Directions:
Write out the records that appear below, verbatim and complete, but without pictures.
==== Raw data
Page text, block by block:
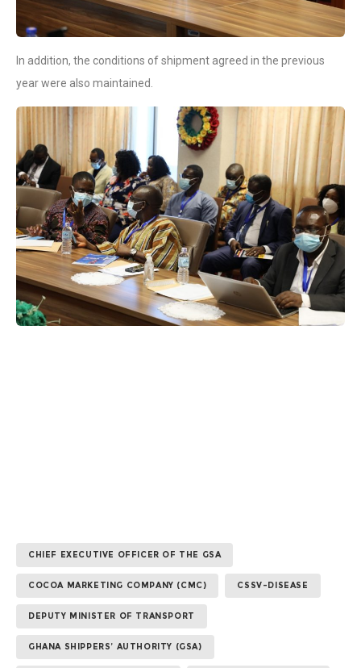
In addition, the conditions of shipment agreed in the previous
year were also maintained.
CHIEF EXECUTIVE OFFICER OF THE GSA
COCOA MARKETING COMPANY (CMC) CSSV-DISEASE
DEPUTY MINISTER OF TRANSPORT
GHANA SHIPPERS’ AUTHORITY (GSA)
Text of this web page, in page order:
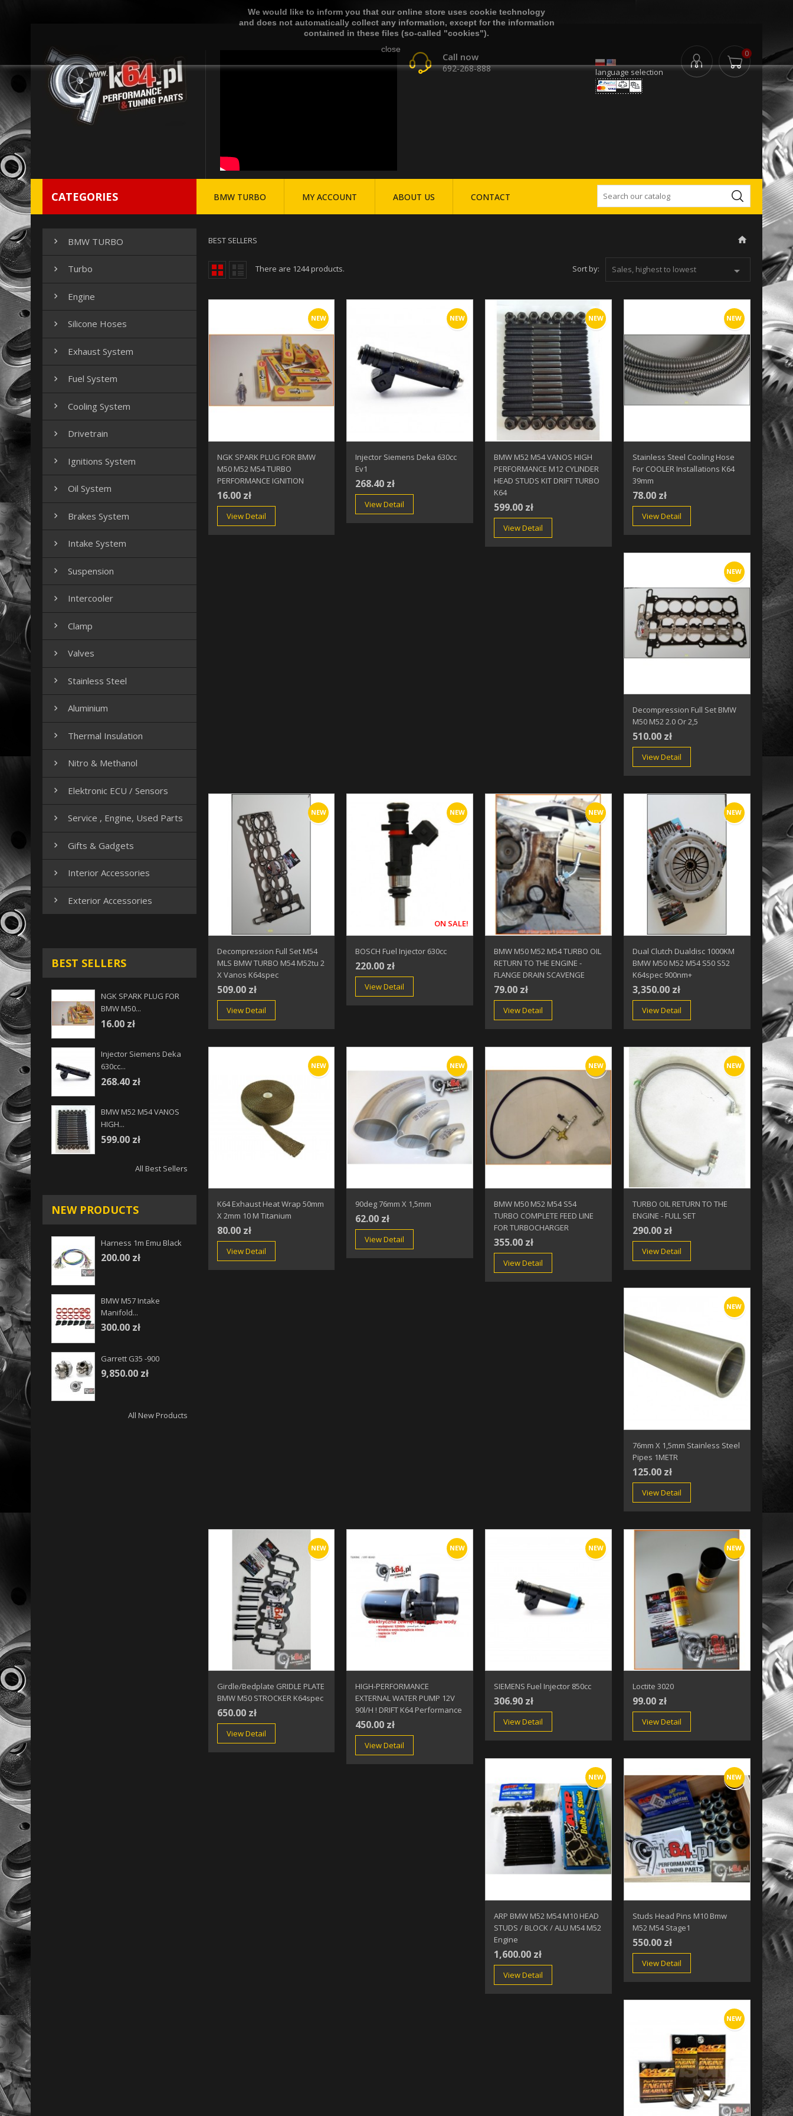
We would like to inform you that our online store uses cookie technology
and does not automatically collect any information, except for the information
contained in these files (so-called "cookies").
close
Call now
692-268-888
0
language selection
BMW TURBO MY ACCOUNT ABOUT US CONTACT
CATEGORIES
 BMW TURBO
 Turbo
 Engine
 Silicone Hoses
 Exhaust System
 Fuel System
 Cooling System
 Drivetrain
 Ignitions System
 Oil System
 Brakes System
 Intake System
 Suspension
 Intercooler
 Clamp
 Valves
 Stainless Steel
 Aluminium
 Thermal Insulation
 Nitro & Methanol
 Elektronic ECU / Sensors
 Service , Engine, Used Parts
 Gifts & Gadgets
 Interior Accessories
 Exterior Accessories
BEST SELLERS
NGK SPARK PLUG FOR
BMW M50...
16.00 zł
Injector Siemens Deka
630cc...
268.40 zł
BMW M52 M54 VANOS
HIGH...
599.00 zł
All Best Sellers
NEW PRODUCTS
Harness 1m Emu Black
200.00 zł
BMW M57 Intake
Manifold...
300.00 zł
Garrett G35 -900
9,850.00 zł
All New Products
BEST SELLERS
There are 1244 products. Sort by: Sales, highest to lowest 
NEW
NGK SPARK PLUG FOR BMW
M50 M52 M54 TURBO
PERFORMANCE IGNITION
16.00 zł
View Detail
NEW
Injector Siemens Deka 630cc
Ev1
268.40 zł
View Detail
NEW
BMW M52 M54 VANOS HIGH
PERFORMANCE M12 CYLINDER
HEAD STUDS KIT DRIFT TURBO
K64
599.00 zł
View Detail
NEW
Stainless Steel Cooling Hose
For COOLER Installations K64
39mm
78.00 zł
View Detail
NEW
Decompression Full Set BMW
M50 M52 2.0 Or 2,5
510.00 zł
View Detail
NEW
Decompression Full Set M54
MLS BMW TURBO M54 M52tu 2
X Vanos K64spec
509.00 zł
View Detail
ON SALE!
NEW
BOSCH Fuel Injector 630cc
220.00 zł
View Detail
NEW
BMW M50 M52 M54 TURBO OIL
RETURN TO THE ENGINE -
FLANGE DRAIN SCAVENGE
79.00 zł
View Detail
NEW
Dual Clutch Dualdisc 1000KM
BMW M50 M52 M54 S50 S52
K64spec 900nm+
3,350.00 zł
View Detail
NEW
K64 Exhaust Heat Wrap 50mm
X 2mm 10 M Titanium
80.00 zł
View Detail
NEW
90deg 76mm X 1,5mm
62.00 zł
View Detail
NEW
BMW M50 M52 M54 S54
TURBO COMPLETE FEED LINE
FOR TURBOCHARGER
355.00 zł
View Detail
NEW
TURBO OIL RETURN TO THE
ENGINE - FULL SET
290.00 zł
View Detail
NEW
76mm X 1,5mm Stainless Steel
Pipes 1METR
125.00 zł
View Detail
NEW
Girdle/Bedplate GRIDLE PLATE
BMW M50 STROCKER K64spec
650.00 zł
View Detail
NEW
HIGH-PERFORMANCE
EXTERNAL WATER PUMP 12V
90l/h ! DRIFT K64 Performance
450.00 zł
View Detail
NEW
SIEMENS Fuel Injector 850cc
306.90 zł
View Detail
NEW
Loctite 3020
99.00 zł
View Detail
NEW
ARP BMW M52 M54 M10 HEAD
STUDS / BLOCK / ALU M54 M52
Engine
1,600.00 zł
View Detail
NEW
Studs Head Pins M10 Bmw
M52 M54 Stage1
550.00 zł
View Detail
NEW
========
Exercise response:
Page text, block by block:
In addition, the conditions of shipment agreed in the previous
year were also maintained.
CHIEF EXECUTIVE OFFICER OF THE GSA
COCOA MARKETING COMPANY (CMC) CSSV-DISEASE
DEPUTY MINISTER OF TRANSPORT
GHANA SHIPPERS’ AUTHORITY (GSA)
Text of this web page, in page order:
We would like to inform you that our online store uses cookie technology
and does not automatically collect any information, except for the information
contained in these files (so-called "cookies").
close
Call now
692-268-888
0
language selection
BMW TURBO MY ACCOUNT ABOUT US CONTACT
CATEGORIES
 BMW TURBO
 Turbo
 Engine
 Silicone Hoses
 Exhaust System
 Fuel System
 Cooling System
 Drivetrain
 Ignitions System
 Oil System
 Brakes System
 Intake System
 Suspension
 Intercooler
 Clamp
 Valves
 Stainless Steel
 Aluminium
 Thermal Insulation
 Nitro & Methanol
 Elektronic ECU / Sensors
 Service , Engine, Used Parts
 Gifts & Gadgets
 Interior Accessories
 Exterior Accessories
BEST SELLERS
NGK SPARK PLUG FOR
BMW M50...
16.00 zł
Injector Siemens Deka
630cc...
268.40 zł
BMW M52 M54 VANOS
HIGH...
599.00 zł
All Best Sellers
NEW PRODUCTS
Harness 1m Emu Black
200.00 zł
BMW M57 Intake
Manifold...
300.00 zł
Garrett G35 -900
9,850.00 zł
All New Products
BEST SELLERS
There are 1244 products. Sort by: Sales, highest to lowest 
NEW
NGK SPARK PLUG FOR BMW
M50 M52 M54 TURBO
PERFORMANCE IGNITION
16.00 zł
View Detail
NEW
Injector Siemens Deka 630cc
Ev1
268.40 zł
View Detail
NEW
BMW M52 M54 VANOS HIGH
PERFORMANCE M12 CYLINDER
HEAD STUDS KIT DRIFT TURBO
K64
599.00 zł
View Detail
NEW
Stainless Steel Cooling Hose
For COOLER Installations K64
39mm
78.00 zł
View Detail
NEW
Decompression Full Set BMW
M50 M52 2.0 Or 2,5
510.00 zł
View Detail
NEW
Decompression Full Set M54
MLS BMW TURBO M54 M52tu 2
X Vanos K64spec
509.00 zł
View Detail
ON SALE!
NEW
BOSCH Fuel Injector 630cc
220.00 zł
View Detail
NEW
BMW M50 M52 M54 TURBO OIL
RETURN TO THE ENGINE -
FLANGE DRAIN SCAVENGE
79.00 zł
View Detail
NEW
Dual Clutch Dualdisc 1000KM
BMW M50 M52 M54 S50 S52
K64spec 900nm+
3,350.00 zł
View Detail
NEW
K64 Exhaust Heat Wrap 50mm
X 2mm 10 M Titanium
80.00 zł
View Detail
NEW
90deg 76mm X 1,5mm
62.00 zł
View Detail
NEW
BMW M50 M52 M54 S54
TURBO COMPLETE FEED LINE
FOR TURBOCHARGER
355.00 zł
View Detail
NEW
TURBO OIL RETURN TO THE
ENGINE - FULL SET
290.00 zł
View Detail
NEW
76mm X 1,5mm Stainless Steel
Pipes 1METR
125.00 zł
View Detail
NEW
Girdle/Bedplate GRIDLE PLATE
BMW M50 STROCKER K64spec
650.00 zł
View Detail
NEW
HIGH-PERFORMANCE
EXTERNAL WATER PUMP 12V
90l/h ! DRIFT K64 Performance
450.00 zł
View Detail
NEW
SIEMENS Fuel Injector 850cc
306.90 zł
View Detail
NEW
Loctite 3020
99.00 zł
View Detail
NEW
ARP BMW M52 M54 M10 HEAD
STUDS / BLOCK / ALU M54 M52
Engine
1,600.00 zł
View Detail
NEW
Studs Head Pins M10 Bmw
M52 M54 Stage1
550.00 zł
View Detail
NEW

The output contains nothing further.